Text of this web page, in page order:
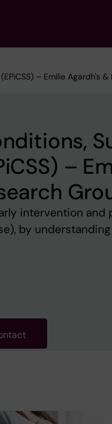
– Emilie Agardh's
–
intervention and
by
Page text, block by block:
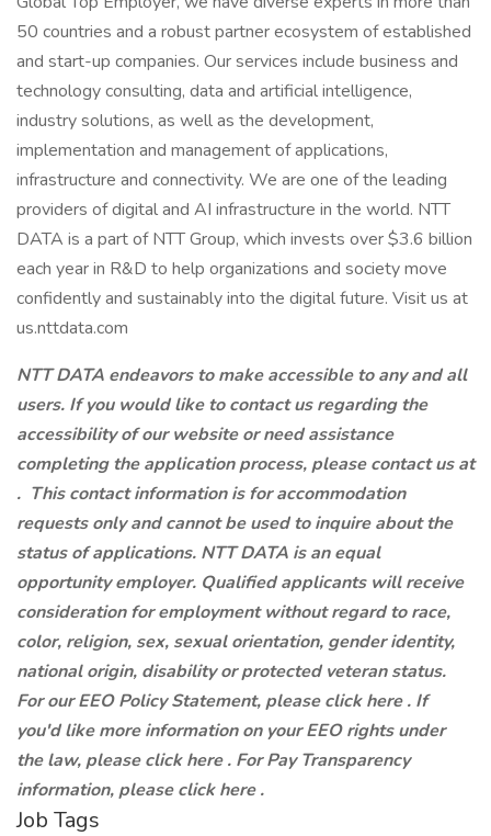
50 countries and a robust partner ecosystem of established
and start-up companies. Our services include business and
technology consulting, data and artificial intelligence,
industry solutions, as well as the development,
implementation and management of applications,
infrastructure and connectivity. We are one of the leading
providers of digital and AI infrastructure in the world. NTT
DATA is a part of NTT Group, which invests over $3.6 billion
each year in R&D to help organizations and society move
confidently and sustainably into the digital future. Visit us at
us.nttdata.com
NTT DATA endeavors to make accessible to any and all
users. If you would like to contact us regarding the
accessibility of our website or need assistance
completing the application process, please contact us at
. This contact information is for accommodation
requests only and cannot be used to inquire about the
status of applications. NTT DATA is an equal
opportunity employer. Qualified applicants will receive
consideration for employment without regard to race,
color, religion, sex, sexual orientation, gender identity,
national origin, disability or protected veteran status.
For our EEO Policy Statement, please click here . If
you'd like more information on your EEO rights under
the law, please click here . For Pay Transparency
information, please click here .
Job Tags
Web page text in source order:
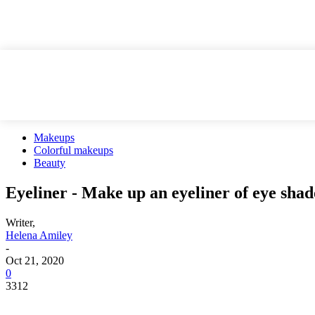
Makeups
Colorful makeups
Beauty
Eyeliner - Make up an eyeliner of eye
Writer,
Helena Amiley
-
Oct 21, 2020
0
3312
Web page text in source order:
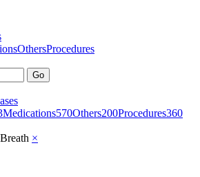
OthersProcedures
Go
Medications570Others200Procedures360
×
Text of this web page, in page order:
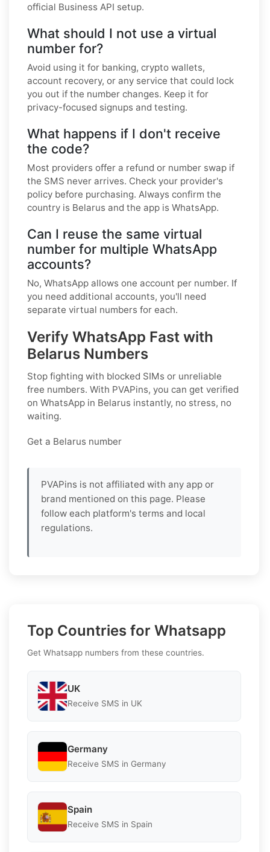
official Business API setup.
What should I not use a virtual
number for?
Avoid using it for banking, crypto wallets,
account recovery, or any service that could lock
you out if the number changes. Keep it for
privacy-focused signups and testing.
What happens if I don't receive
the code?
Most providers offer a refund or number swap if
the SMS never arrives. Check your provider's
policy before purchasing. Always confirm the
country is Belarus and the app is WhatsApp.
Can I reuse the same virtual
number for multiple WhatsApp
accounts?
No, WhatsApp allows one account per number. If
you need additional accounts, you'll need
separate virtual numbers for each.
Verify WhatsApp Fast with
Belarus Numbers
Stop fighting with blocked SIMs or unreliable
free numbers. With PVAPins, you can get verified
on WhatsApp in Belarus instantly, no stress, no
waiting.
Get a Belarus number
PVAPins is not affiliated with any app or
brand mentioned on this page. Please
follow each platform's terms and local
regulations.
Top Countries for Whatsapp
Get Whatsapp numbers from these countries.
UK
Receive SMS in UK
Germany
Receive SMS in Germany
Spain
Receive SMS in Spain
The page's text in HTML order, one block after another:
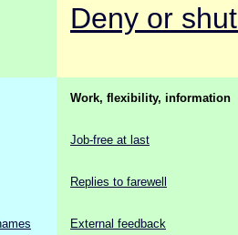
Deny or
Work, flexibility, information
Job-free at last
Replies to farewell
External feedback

__________

■ Description of the task
Scan the entries above for the string "need" and copy each line that contains it.

■ Answer section
accessibility of our website or need assistance
you need additional accounts, you'll need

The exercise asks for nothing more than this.